▸ **YOUR ASSIGNMENT**
Below are the data; count the lines with the string "pixel" in them and give that number only.

===== DATA UNDER STUDY

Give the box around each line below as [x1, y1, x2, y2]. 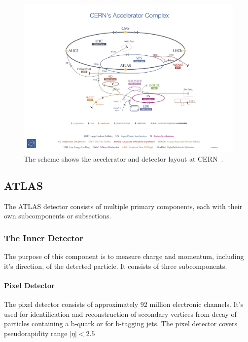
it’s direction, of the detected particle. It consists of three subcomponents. [4, 260, 227, 271]
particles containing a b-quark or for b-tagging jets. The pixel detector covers [4, 318, 237, 329]
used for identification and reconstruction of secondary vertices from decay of [4, 308, 237, 319]
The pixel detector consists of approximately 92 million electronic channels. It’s [4, 299, 244, 309]
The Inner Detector [4, 231, 83, 244]
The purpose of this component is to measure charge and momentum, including [4, 251, 244, 261]
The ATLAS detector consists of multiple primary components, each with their [4, 201, 243, 211]
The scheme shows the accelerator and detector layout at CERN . [24, 153, 223, 164]

==========

▸ **RESPONSE TO THE TASK**
2